Он опустился в ванну, и поскольку в этот момент мать с хохотом вынырнула из-под воды, вода выплеснулась на каменный пол.

«Скинь пижаму и полезай к нам!» – сказала она так просто, как будто это было самым естественным делом на свете.

А когда я забрался в ванну и устроился между их подтянутыми к груди коленями, то воды выплеснулось столько, что в ванной случился потоп, по полу плавали тапочки, а мы трое над этим смеялись.
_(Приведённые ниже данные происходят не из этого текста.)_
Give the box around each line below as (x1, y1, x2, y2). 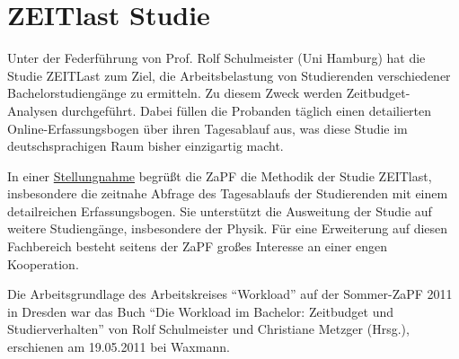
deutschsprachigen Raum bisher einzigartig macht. (7, 136, 284, 155)
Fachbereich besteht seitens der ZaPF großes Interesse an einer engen (7, 237, 388, 256)
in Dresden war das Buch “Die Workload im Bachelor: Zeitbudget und (7, 302, 394, 320)
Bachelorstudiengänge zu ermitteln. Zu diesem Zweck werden (7, 83, 342, 102)
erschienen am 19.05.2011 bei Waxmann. (7, 337, 230, 356)
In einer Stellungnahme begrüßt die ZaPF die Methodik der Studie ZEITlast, (7, 166, 432, 185)
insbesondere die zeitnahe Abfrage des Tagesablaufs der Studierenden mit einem (7, 184, 448, 203)
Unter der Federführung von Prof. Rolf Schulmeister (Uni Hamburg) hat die (7, 48, 426, 67)
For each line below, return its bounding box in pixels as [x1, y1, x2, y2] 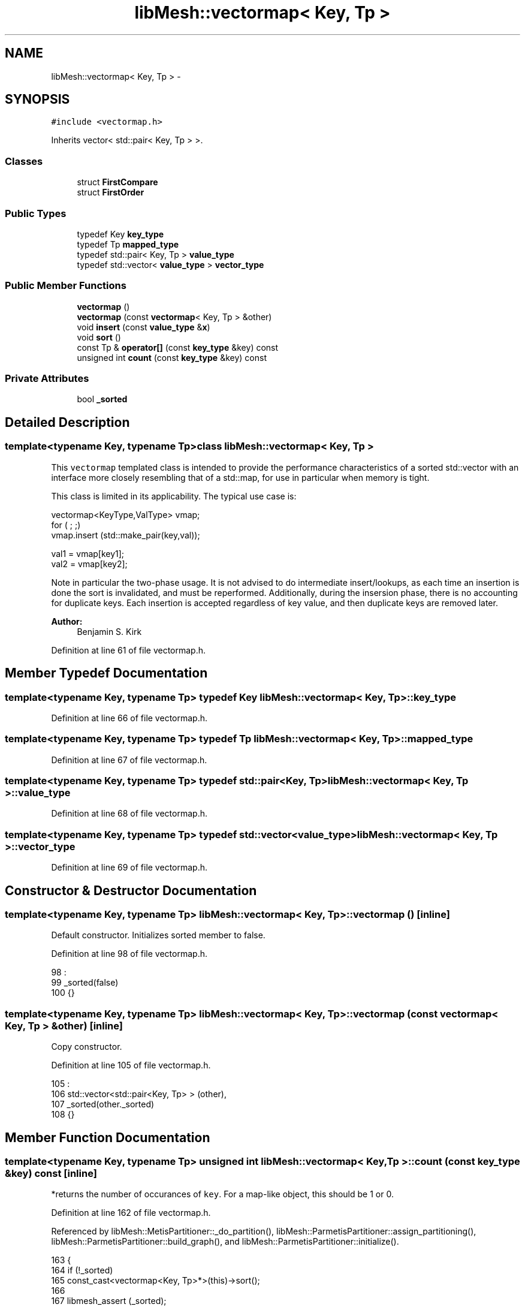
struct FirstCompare [77, 177, 158, 188]
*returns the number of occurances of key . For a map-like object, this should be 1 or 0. [51, 1189, 394, 1200]
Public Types [5, 207, 67, 219]
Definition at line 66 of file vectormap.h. [51, 712, 207, 723]
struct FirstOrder [77, 187, 144, 198]
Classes [5, 155, 43, 167]
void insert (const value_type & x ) [77, 321, 210, 332]
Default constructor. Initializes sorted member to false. [51, 930, 265, 941]
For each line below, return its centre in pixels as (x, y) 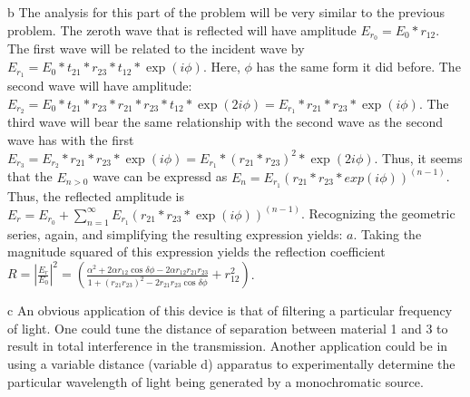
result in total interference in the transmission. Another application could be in (228, 346)
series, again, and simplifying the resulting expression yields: (175, 233)
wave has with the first (71, 139)
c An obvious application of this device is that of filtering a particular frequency (230, 310)
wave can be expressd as (160, 176)
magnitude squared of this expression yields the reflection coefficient (196, 252)
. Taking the (387, 233)
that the (30, 176)
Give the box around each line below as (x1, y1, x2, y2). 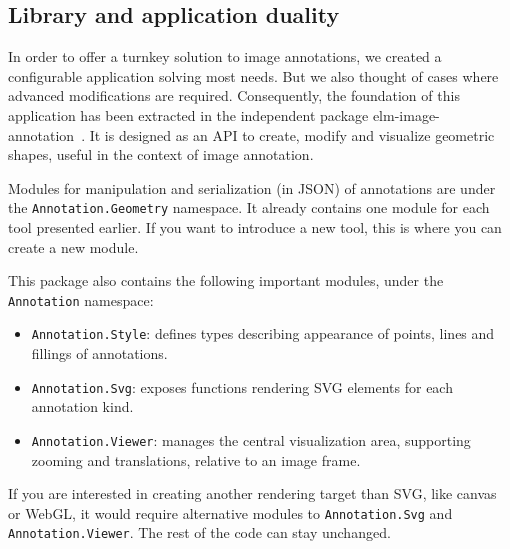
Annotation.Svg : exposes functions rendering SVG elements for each (31, 376, 453, 397)
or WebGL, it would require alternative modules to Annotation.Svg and (8, 502, 453, 523)
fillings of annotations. (31, 343, 168, 364)
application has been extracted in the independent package (8, 104, 369, 125)
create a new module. (8, 236, 139, 257)
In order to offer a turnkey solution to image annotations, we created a (8, 46, 442, 67)
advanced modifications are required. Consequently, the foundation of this (8, 85, 460, 106)
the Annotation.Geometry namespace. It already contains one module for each (8, 197, 490, 218)
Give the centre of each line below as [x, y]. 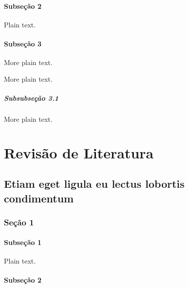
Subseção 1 [23, 242]
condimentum [39, 198]
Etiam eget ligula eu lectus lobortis [94, 184]
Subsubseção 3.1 [31, 98]
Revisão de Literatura [79, 152]
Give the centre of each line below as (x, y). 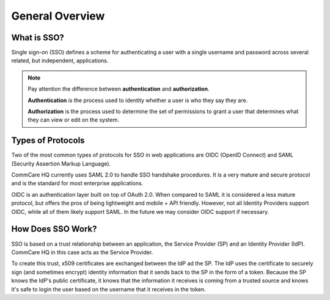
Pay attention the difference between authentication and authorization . (119, 89)
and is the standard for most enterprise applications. (77, 183)
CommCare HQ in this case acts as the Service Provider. (82, 252)
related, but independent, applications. (60, 60)
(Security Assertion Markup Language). (61, 163)
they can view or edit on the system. (73, 120)
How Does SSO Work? (54, 229)
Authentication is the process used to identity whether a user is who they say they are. (138, 100)
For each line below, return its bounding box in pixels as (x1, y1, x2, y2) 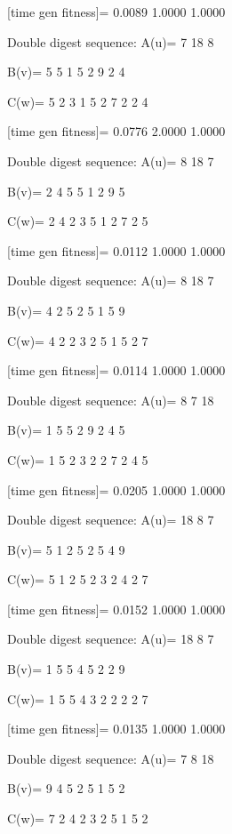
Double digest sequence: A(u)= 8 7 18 (7, 390, 214, 409)
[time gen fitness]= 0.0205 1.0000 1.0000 (7, 480, 226, 499)
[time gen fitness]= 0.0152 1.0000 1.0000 (7, 599, 226, 618)
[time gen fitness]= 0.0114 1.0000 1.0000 (7, 361, 226, 380)
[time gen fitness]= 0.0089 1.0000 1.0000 (7, 3, 226, 20)
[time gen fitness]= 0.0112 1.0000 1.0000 (7, 241, 226, 260)
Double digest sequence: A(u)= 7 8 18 (7, 749, 214, 767)
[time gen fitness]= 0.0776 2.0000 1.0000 (7, 122, 226, 140)
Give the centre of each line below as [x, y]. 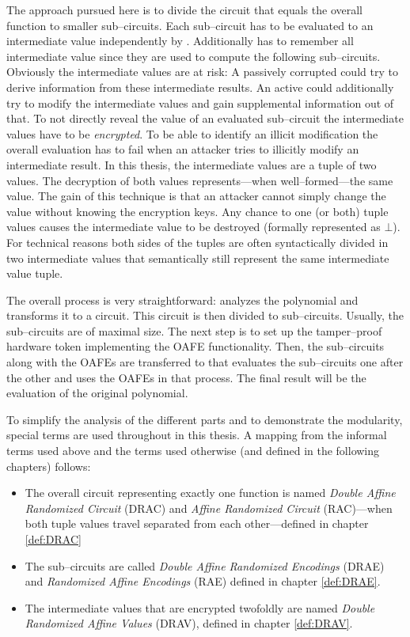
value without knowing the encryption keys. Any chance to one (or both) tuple [197, 211]
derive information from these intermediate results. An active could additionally [200, 87]
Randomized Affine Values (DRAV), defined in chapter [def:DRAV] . [189, 623]
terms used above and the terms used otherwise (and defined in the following [193, 451]
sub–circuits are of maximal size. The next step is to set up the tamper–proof [194, 330]
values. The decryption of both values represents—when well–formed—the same [200, 180]
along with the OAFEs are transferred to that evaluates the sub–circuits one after [205, 362]
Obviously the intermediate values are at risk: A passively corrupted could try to [202, 72]
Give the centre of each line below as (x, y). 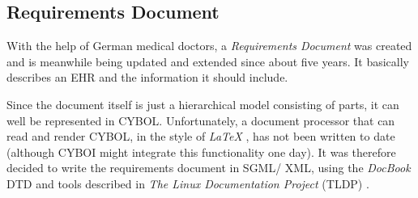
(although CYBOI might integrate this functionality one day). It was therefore (201, 152)
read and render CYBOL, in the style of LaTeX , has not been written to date (201, 136)
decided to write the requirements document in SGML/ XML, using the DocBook (209, 168)
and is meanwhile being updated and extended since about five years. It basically (208, 61)
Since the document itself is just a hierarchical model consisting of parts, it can (203, 104)
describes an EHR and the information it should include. (147, 77)
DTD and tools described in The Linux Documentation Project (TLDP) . (188, 183)
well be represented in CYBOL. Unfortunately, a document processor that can (201, 120)
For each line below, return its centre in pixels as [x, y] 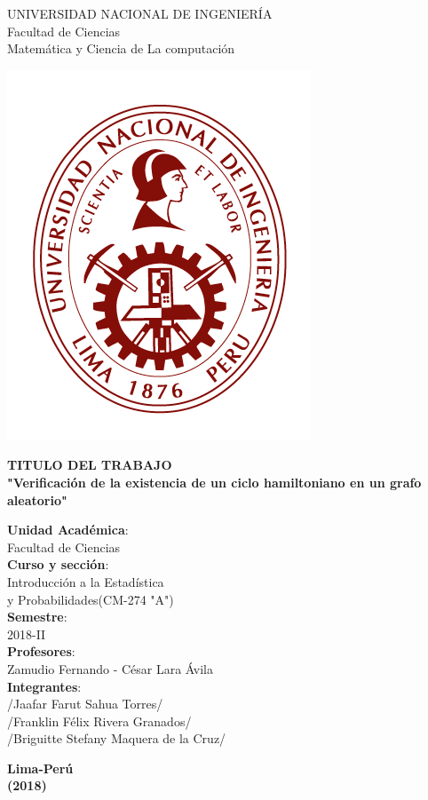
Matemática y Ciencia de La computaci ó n [121, 48]
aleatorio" [37, 499]
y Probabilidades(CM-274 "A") [91, 599]
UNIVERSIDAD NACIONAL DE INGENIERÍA [140, 13]
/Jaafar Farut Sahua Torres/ [85, 704]
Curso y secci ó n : [58, 564]
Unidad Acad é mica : [68, 530]
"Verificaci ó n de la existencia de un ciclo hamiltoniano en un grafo [214, 482]
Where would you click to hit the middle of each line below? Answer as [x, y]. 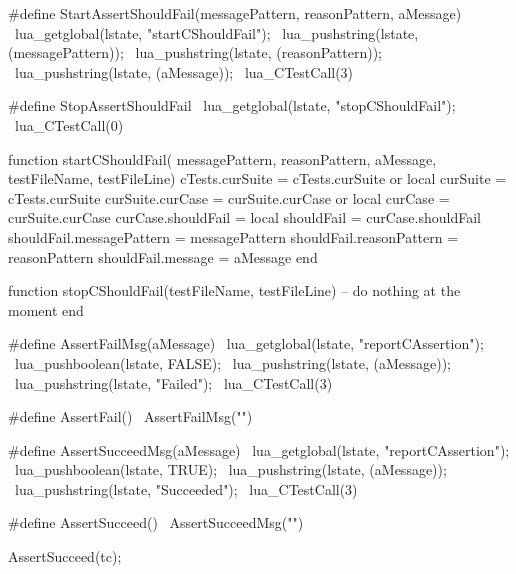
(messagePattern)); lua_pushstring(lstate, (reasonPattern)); [195, 52]
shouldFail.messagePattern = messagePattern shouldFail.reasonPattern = [233, 236]
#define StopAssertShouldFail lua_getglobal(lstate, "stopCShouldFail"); [232, 105]
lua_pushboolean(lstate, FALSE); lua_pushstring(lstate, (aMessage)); [233, 362]
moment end [46, 309]
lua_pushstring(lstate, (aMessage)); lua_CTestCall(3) [184, 71]
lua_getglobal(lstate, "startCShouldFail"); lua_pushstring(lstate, [216, 32]
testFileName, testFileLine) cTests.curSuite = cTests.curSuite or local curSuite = [257, 178]
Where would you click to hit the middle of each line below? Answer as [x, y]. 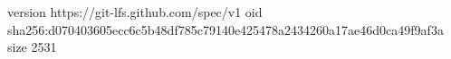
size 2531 [32, 47]
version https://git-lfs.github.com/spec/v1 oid [135, 12]
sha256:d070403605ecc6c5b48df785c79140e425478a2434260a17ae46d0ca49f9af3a [225, 29]
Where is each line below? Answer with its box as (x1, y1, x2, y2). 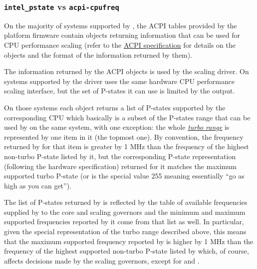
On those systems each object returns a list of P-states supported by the (4, 102, 226, 112)
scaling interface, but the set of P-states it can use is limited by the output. (4, 86, 235, 96)
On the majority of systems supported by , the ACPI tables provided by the (4, 20, 237, 30)
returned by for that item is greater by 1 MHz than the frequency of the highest (4, 141, 249, 152)
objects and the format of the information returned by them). (4, 49, 193, 60)
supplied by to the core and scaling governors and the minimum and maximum (4, 206, 246, 217)
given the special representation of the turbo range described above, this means (4, 226, 247, 237)
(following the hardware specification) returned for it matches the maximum (4, 161, 237, 171)
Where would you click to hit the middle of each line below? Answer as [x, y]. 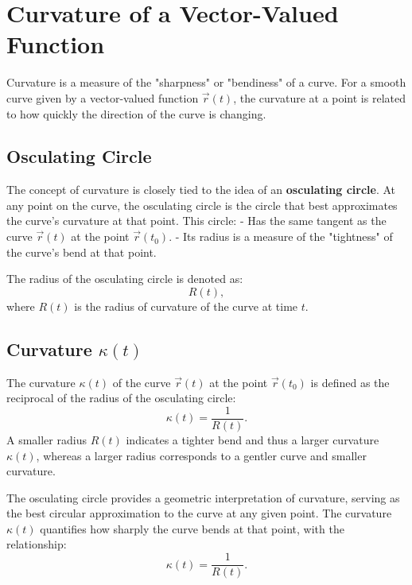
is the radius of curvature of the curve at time [186, 306]
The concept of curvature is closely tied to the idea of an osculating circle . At [201, 190]
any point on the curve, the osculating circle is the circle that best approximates [202, 205]
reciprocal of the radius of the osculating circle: [121, 398]
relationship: [37, 544]
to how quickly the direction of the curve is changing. [136, 113]
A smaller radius [47, 439]
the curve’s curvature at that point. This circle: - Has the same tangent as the [196, 221]
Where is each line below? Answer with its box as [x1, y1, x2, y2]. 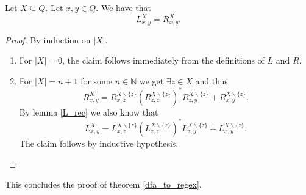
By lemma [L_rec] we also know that [19, 105, 158, 118]
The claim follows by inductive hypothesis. [19, 136, 179, 149]
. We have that [96, 1, 151, 13]
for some [80, 74, 112, 87]
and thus [195, 74, 228, 87]
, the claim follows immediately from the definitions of [62, 54, 265, 67]
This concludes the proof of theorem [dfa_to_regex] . [5, 178, 202, 191]
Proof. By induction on [5, 33, 91, 46]
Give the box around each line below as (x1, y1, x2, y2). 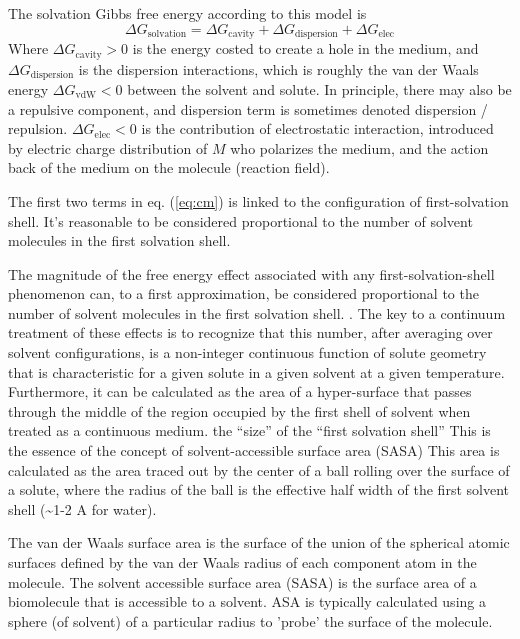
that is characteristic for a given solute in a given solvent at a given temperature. (8, 361, 505, 382)
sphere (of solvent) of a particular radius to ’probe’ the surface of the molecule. (8, 610, 493, 631)
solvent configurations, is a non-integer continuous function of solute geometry (8, 342, 487, 363)
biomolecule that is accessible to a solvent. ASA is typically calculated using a (8, 591, 486, 612)
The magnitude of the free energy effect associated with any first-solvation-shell (8, 263, 495, 284)
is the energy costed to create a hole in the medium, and (132, 38, 479, 59)
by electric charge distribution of (8, 137, 208, 158)
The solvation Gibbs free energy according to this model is (8, 3, 367, 23)
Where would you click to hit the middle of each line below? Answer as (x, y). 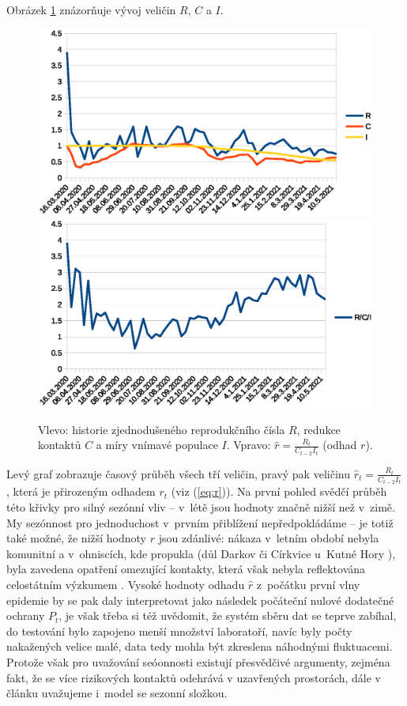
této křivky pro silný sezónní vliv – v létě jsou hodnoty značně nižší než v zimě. (201, 507)
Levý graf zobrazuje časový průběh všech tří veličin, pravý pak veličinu (178, 473)
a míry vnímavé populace (157, 445)
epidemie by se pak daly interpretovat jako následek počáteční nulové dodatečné (200, 600)
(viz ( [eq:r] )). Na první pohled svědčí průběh (279, 491)
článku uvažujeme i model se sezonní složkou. (117, 693)
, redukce (318, 429)
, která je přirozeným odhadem (81, 491)
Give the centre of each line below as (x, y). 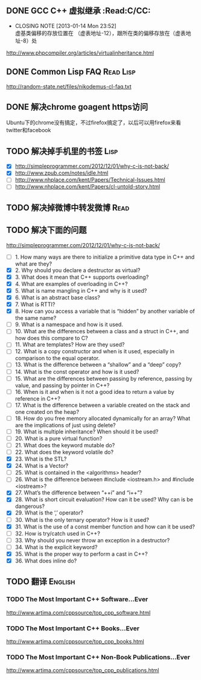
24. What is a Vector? (41, 466)
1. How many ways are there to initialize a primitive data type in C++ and (105, 257)
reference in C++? (38, 398)
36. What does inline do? (46, 561)
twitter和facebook (29, 130)
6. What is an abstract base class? (58, 298)
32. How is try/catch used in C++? (58, 533)
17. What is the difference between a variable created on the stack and (102, 405)
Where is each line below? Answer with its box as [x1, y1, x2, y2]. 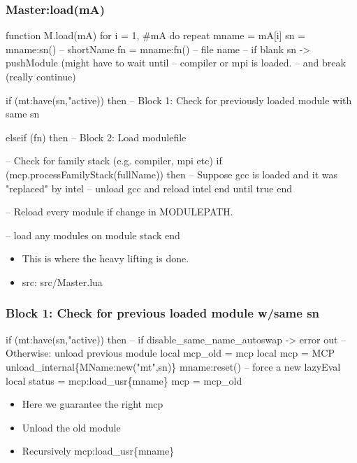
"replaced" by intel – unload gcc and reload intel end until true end [6, 180, 293, 195]
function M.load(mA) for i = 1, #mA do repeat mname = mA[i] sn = [6, 28, 306, 43]
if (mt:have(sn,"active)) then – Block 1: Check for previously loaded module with [6, 92, 352, 107]
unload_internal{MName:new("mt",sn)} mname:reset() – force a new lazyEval [6, 359, 341, 373]
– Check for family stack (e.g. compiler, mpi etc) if [6, 153, 222, 168]
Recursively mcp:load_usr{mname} [22, 443, 175, 458]
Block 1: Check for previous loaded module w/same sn [6, 304, 320, 322]
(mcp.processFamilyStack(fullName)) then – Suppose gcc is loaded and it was [6, 166, 338, 181]
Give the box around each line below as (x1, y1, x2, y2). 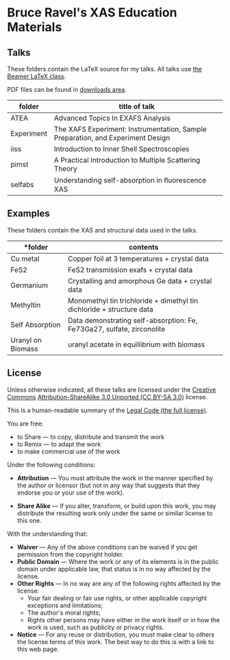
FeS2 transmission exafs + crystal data (68, 265, 193, 274)
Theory (53, 164, 77, 173)
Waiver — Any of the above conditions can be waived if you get (16, 543, 198, 551)
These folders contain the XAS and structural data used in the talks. (7, 226, 198, 234)
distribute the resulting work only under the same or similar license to (16, 509, 213, 517)
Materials (7, 19, 62, 35)
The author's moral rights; (27, 609, 101, 617)
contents (129, 242, 159, 252)
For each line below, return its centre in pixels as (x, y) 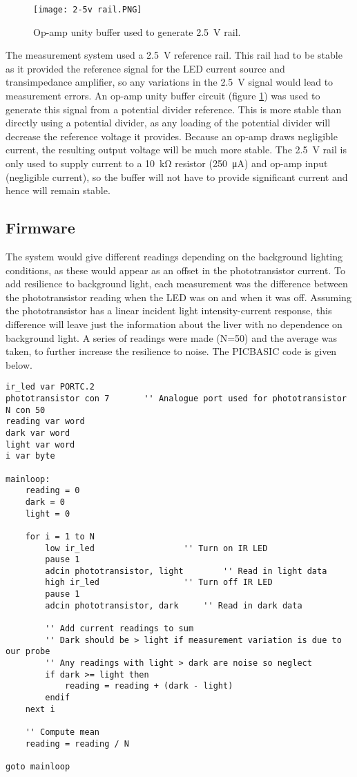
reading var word (45, 422)
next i (40, 709)
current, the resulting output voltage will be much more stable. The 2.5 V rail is (176, 150)
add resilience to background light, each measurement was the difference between (177, 284)
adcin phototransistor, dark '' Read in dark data (174, 605)
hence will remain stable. (58, 190)
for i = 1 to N (60, 536)
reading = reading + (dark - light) (149, 686)
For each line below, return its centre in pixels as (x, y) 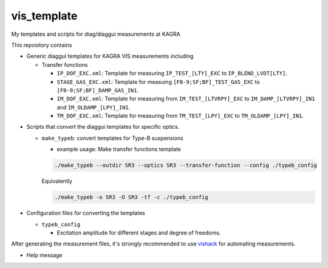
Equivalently (57, 181)
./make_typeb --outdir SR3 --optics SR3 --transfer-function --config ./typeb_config (186, 165)
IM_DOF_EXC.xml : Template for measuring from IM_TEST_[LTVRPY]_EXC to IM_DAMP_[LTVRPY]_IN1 (186, 99)
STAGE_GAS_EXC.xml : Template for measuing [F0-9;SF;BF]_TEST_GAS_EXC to (159, 81)
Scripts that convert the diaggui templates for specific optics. (103, 127)
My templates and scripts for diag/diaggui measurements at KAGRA (96, 34)
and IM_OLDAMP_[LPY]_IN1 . (94, 107)
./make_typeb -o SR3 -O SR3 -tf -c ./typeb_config (132, 197)
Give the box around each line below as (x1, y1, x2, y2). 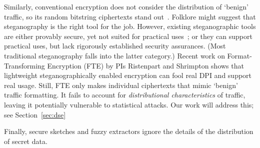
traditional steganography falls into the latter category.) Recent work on (4, 50, 225, 60)
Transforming (4, 60, 45, 70)
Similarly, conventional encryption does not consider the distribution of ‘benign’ (4, 1, 248, 11)
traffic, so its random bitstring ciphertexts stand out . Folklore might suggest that (4, 11, 256, 21)
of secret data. (4, 135, 47, 146)
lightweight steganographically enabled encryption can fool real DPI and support (4, 70, 252, 80)
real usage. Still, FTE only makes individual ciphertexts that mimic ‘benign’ (4, 79, 238, 90)
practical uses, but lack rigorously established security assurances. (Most (4, 40, 226, 51)
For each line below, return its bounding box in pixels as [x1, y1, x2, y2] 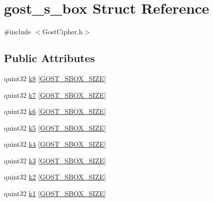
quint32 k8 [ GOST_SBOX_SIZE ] [4, 73, 106, 83]
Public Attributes [4, 50, 95, 66]
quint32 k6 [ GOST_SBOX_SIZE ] [4, 106, 106, 116]
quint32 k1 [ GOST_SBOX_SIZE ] [4, 188, 106, 199]
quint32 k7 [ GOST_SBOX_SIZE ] [4, 90, 106, 100]
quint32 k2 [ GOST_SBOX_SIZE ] [4, 172, 106, 182]
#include [4, 26, 31, 37]
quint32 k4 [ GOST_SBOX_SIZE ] [4, 139, 106, 149]
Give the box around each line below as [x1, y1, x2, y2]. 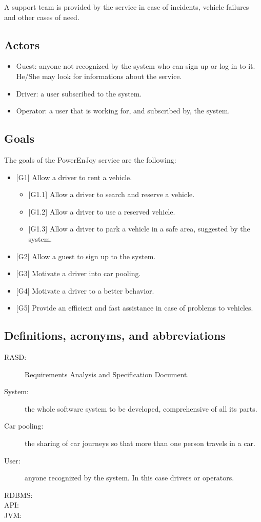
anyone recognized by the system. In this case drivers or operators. [25, 472, 234, 483]
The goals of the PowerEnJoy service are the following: [4, 154, 176, 165]
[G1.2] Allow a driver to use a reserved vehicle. [28, 206, 175, 217]
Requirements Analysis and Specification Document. [25, 369, 189, 379]
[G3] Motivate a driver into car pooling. [16, 268, 141, 279]
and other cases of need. [4, 11, 79, 22]
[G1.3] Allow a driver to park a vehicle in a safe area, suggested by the [28, 223, 250, 234]
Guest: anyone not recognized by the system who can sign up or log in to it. [16, 61, 255, 71]
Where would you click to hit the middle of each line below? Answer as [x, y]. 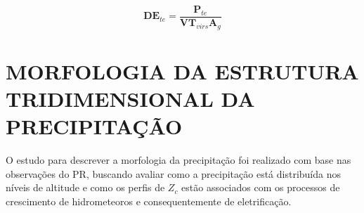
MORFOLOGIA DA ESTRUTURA [182, 71]
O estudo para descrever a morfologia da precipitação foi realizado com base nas [178, 160]
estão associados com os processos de [261, 187]
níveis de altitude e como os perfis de [85, 187]
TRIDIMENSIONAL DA [130, 98]
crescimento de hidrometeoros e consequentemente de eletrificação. [149, 201]
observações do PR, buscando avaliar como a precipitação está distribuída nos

И если вспомнить об этом внезапном смехе, доставившем нам наслаждение своей беспричинностью, то он словно бы разорвал парализующие меня путы настороженности, недоверия, вполне объяснимого страха перед последствиями и беспредметной тревожности, словно прорвал завесу, которую выше я назвал гранью между реальностью внешней и, более мощной, внутренней, он словно освободил тело от веса и тяготения его внешней формы, подняв его на тот редко переживаемый уровень, где между физической реальностью и реальностью наших вожделений открывается прямой путь; три голых тела в ванне с уже чуть теплой водой – но казалось, будто смеются они одним ртом, будто смех этот, не лишенный ехидства, вырывается из одного огромного рта, общий рот у нас из-за общности ощущений! мое тело зажато меж раздвинутых коленей отца, ноги под слегка пенящейся от шампуня мутной водой упираются в раскрытую промежность матери, вода чуть приподнимает и слегка покачивает ее большие груди, отец толкает меня в сторону матери, мать отпихивает назад, и с каждым таким толчком вода выплескивается из ванны, и над этой дурацкой потехой мы, собственно, и смеемся, и кажется, будто этот гигантский рот заглатывает в себя три обнаженных тела, заглатывает их и выплевывает, вновь заглатывает в темный зев блаженства и снова выплевывает, в унисон с ритмом смеха, который раскатывается, колышется, взлетает ввысь, замирая в мертвой предельной точке, и падает, чтобы затем, зачерпнув в еще более глубоких слоях организма потаенные и до сих пор невообразимые сокровища наслаждения, взлететь еще выше и еще громогласней выплеснуть из себя неперевариваемую материю радости, точно так, как выплескивалась, переливаясь через край, вода из ванны.